In this type of environment, it’s more important than ever to take steps to help counteract the effects of inflation. Here are nine options that you can discuss with your financial advisor.
Buy TIPS
One of the most obvious ways to combat inflation with your investments is to buy Treasury Inflation-Protected Securities, or TIPS. These government-backed securities pay interest twice per year, like most bonds. However, the principal value of TIPS will rise and fall with the inflation rate. Thus, the value of your bond will never deteriorate based on runaway inflation.
Hang On to Your Stocks
Many seniors reduce the allocation of stocks in their portfolios as they approach retirement in an effort to reduce risk. While owning a smaller percentage of stocks may indeed reduce volatility, it doesn’t deal with the risk of your money losing value thanks to inflation — or of your money running out in retirement. You’re likely to need the growth aspects of stocks in order to combat both over the course of your retirement. Getting the balance right can be tricky, so be sure to talk with your financial advisor.Â
Get a High-Yield Savings Account
Keeping money in cash is a sure-fire way to suffer the effects of inflation. However, whether it’s your emergency fund or some other pool of short-term money, you’ll certainly need to keep at least some of your money liquid. For this type of money, you’ll want to earn as much interest as possible while still keeping it safe. A high-yield savings account might not always exceed the rate of inflation, but it’s a far better option to defend your money than keeping it in a standard savings account, where the current average rate is just 0.06%.

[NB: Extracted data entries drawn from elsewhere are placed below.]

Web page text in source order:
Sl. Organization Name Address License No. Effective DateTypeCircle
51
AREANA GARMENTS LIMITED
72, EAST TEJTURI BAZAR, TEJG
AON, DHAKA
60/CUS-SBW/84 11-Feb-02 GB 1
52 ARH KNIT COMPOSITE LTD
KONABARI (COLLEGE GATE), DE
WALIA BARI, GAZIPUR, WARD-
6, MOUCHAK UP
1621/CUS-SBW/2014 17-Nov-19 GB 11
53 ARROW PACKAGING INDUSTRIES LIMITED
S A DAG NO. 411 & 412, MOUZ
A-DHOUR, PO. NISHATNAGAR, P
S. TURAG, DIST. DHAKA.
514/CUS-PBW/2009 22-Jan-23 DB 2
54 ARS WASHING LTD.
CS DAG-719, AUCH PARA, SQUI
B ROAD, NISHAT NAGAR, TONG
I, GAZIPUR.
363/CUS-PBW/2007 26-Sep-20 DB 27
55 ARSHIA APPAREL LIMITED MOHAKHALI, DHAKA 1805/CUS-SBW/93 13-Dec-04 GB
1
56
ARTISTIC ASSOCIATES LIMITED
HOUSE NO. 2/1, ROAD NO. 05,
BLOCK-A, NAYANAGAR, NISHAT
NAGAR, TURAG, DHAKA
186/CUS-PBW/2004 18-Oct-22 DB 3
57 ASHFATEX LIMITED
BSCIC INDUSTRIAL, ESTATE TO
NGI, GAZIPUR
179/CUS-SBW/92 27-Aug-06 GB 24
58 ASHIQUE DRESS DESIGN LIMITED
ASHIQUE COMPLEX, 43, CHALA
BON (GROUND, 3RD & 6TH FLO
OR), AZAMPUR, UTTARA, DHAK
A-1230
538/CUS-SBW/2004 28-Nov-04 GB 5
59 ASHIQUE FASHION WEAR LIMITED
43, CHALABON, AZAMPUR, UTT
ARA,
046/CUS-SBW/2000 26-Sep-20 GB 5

Add a Rider to Your Annuity
If you’ve got an annuity, your payments are generally guaranteed for life. However, those payments aren’t usually indexed for inflation, meaning their value will be eroded over time by inflation. Many annuity providers do offer the opportunity to add a cost-of-living adjustment rider to their policies, which will guard your payments against rising inflation. But you should check with your financial advisor whether the cost of this type of rider will offset the benefit of your inflation protection.Â
Avoid Cashing Out Your Pension
If you’re lucky enough to have a pension plan with your current or former employer, you may be offered the chance to take a cash distribution instead of your promised monthly payments in retirement. If you’re looking to protect your retirement funds from inflation, hanging on to those monthly payments may be your best option. Federal and state pension payments are typically indexed for inflation, as are some private pensions. Check with your employer to find out which camp your pension falls into and discuss with your financial advisor whether it makes more sense to take a lump sum payout or your traditional payments over time.Â
Delay Drawing Your Social Security as Long as Possible
The Social Security Administration allows you to begin taking retirement payouts as early as age 62. However, for most recipients, full retirement age doesn’t begin until age 67, and you can choose to delay payouts until age 70. While many retirees want to initiate payments as early as possible, your lifetime payouts increase for every year after age 62 that you delay. From full retirement age until age 70, your earnings will jump by a whopping 8% per year. If you’re able to live on other sources of income during those early years, the growth in your payouts will likely more than offset the effects of inflation on your money.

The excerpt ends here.